Турки называли это «тактическим переселением», но, если называть вещи своими именами, это была самая настоящая депортация и холокост. В мире это событие известно как геноцид армян. Все началось еще после распада Османской империи, за которым и последовали атаки на армянский народ в Анатолии и по всей территории Турции.
Впрочем, в романе речь идет совсем не об этих драматических фактах истории. Автор, Артур Алексанян, переносит воспоминания своей матери в другое время, а точнее, в 1922-й год, отмеченный другой кровавой резней. Проиграв войну (Первую мировую), Османская империя лишилась большого количества своей территории.
Кроме того, ее оккупировали французы, итальянцы, греки – последние заняли Смирну, где уже давно образовалась целая греческая колония. Греческая оккупация Западной Анатолии была кровавой, как и последовавшая за ней греко-турецкая война, кульминацией которой стал пожар в Смирне в сентябре 1922 года.
Контрнаступление Турции очень быстро приобрело форму этнической зачистки. Оно было направлено как против греков, так и против армян – народа, исповедовавшего христианство, причем как православное, так и католическое.

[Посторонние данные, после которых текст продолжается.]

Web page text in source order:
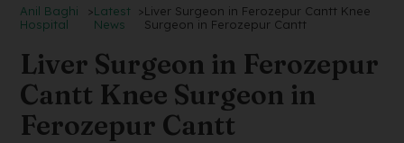
Anil Baghi
Hospital
>Latest
News
>Liver Surgeon in Ferozepur Cantt Knee
Surgeon in Ferozepur Cantt
Liver Surgeon in Ferozepur
Cantt Knee Surgeon in
Ferozepur Cantt
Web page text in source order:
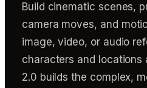
Build cinematic scenes,
camera moves, and
image, video, or audio
characters and locations
2.0 builds the complex,
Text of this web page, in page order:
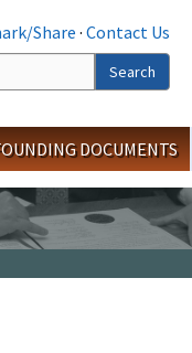
Share · Contact Us
Search
DOCUMENTS
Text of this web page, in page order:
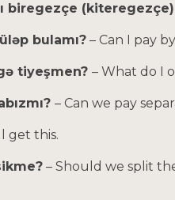
biregezçe
bulamı? – Can I pay
tiyeşmen?– What do I
– Can we pay
get this.
– Should we split
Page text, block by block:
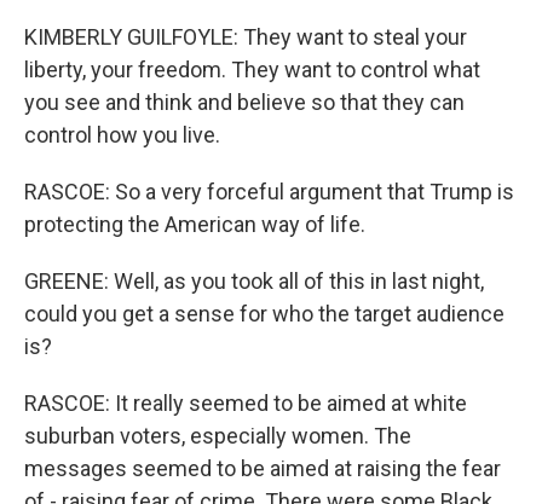
KIMBERLY GUILFOYLE: They want to steal your
liberty, your freedom. They want to control what
you see and think and believe so that they can
control how you live.
RASCOE: So a very forceful argument that Trump is
protecting the American way of life.
GREENE: Well, as you took all of this in last night,
could you get a sense for who the target audience
is?
RASCOE: It really seemed to be aimed at white
suburban voters, especially women. The
messages seemed to be aimed at raising the fear
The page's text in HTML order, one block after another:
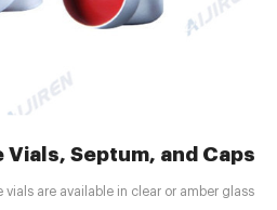
Vials, Septum, and Caps
are available in clear or amber glass

Возвращаясь к книге, стоит подчеркнуть, что даже в рассказе о самых печальных воспоминаниях нет ни капли ненависти. Только меланхолия, которая отчетливо слышится в голосах каждого из сменяющих друг друга повествователей: турецкого офицера, который спасает хозяйку захваченного им дома; двух женщин, сбежавших из Бандырмы – матери и бабушки ребенка, которого ветры Армении унесут далеко от его земли.

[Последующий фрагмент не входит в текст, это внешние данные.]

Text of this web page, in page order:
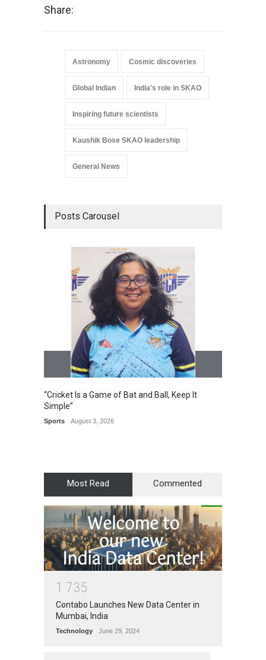
Share:
Astronomy Cosmic discoveries
Global Indian India's role in SKAO
Inspiring future scientists
Kaushik Bose SKAO leadership
General News
Posts Carousel
“Cricket Is a Game of Bat and Ball, Keep It
Simple”
Sports August 3, 2026
Most Read Commented
1 735
Contabo Launches New Data Center in
Mumbai, India
Technology June 29, 2024
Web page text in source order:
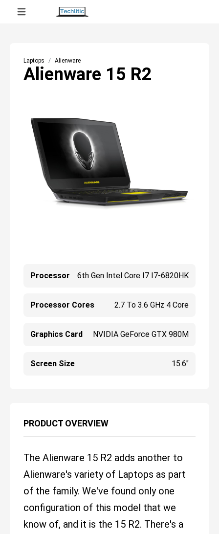
Laptops Alienware
Alienware 15 R2
Processor 6th Gen Intel Core I7 I7-6820HK
Processor Cores 2.7 To 3.6 GHz 4 Core
Graphics Card NVIDIA GeForce GTX 980M
Screen Size 15.6"
PRODUCT OVERVIEW
The Alienware 15 R2 adds another to
Alienware's variety of Laptops as part
of the family. We've found only one
configuration of this model that we
know of, and it is the 15 R2. There's a

Эти ветры дуют в обратную сторону, потому что весь мир движется в обратную сторону, и в порту больше не безопасно. Вот так, меняя голоса, и рассказывается эта история семейной диаспоры, которая попадает в Венецию – гостеприимный город с большой армянской общиной.
Превосходное послесловие Эмануэлиты Веккио безупречно и детально обрисовывает самую суть романа: необходимость. Необходимость его написать, чтобы вернуть себе все воспоминания, а вместе с ними – свою национальную идентичность, найти свое собственное «я» в этом бегстве, закрепить это живыми образами, найденными где-то в глубинах памяти, закрепить все это путешествиями, которые, казалось, были предопределены самой судьбой. И в конце концов, отказаться принять все просто так, как есть, чтобы обрести совершенно иное и новое внутреннее спокойствие.